- Opening Delimiter -

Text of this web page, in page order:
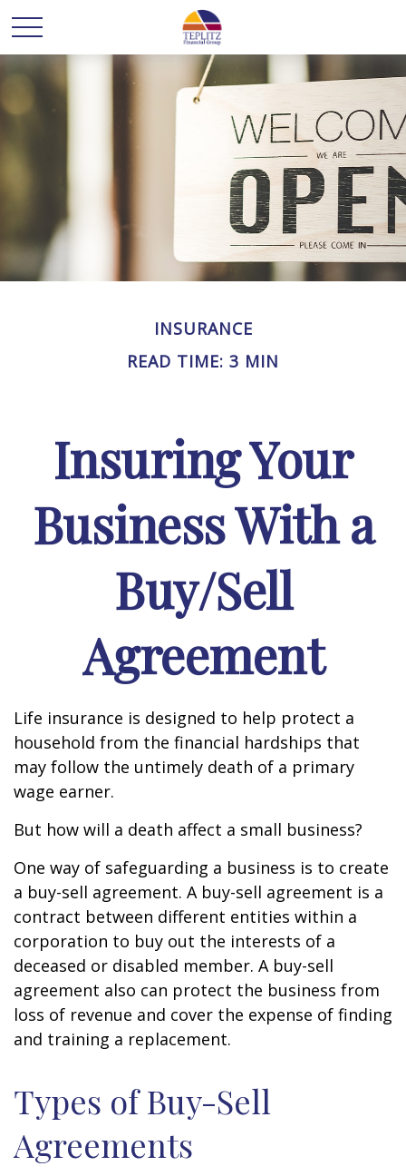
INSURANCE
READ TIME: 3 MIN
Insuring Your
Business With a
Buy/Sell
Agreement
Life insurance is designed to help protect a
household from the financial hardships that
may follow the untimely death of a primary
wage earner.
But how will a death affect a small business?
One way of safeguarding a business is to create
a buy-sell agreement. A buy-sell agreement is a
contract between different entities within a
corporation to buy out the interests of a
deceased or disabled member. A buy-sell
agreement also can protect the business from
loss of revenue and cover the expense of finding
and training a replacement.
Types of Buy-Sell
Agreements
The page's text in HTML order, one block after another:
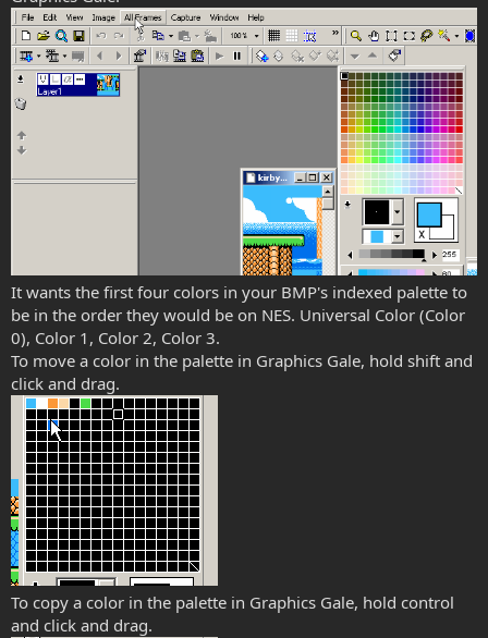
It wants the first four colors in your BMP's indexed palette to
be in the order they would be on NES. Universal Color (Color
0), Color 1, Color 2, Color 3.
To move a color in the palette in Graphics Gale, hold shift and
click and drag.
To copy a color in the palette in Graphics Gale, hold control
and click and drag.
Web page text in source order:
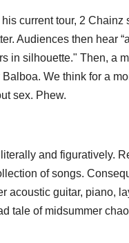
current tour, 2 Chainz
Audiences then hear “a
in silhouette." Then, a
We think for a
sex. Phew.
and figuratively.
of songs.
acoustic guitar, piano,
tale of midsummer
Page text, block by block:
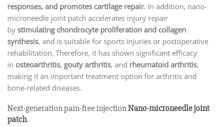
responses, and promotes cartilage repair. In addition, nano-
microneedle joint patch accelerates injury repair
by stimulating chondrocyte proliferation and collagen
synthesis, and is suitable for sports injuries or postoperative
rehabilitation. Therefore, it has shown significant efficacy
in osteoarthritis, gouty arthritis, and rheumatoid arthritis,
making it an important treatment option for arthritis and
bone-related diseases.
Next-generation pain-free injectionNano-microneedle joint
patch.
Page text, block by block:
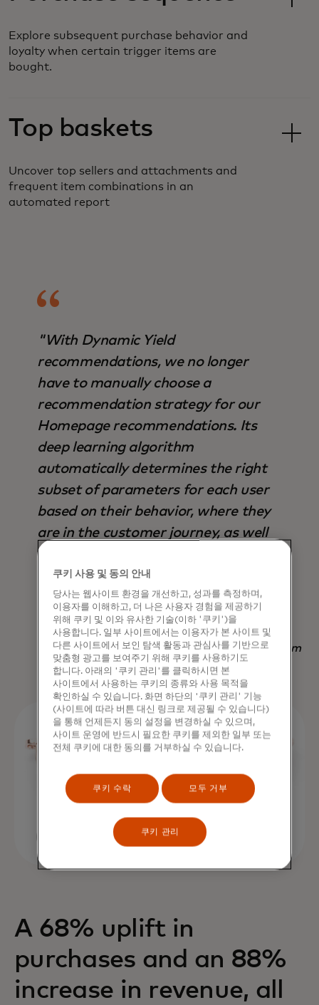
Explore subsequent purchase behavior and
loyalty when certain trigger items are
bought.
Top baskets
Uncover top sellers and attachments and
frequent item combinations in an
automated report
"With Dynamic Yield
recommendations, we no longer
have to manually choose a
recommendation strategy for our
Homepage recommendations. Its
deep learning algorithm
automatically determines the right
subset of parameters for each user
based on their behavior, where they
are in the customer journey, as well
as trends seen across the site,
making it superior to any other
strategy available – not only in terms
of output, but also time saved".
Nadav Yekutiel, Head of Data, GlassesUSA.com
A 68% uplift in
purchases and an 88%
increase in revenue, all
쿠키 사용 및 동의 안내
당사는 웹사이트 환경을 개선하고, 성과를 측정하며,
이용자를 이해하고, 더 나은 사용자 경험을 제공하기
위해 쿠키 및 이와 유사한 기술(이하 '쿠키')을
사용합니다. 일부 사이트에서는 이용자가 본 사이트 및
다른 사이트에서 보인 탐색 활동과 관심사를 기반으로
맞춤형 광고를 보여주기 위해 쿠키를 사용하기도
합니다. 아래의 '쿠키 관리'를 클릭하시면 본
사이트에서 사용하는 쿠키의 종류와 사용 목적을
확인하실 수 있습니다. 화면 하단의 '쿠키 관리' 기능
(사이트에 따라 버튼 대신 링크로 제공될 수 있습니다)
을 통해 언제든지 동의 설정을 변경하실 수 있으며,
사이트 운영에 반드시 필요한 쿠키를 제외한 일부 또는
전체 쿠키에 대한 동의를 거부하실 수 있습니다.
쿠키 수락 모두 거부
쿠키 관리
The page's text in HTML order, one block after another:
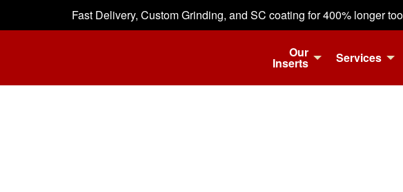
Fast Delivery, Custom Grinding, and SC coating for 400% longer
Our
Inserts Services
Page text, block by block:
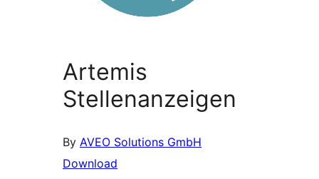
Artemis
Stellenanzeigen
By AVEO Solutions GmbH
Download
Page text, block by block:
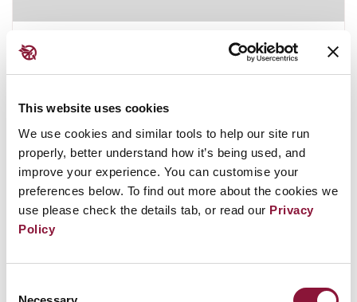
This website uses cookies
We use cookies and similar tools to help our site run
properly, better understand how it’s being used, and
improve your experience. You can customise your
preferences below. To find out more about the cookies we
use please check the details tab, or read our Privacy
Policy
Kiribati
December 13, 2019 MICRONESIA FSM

- Closing Delimiter -

## [What is needed]
Go line by line through the data, copying each one that contains the word "있습니다".

## [Your solution]
확인하실 수 있습니다. 화면 하단의 '쿠키 관리' 기능
(사이트에 따라 버튼 대신 링크로 제공될 수 있습니다)
전체 쿠키에 대한 동의를 거부하실 수 있습니다.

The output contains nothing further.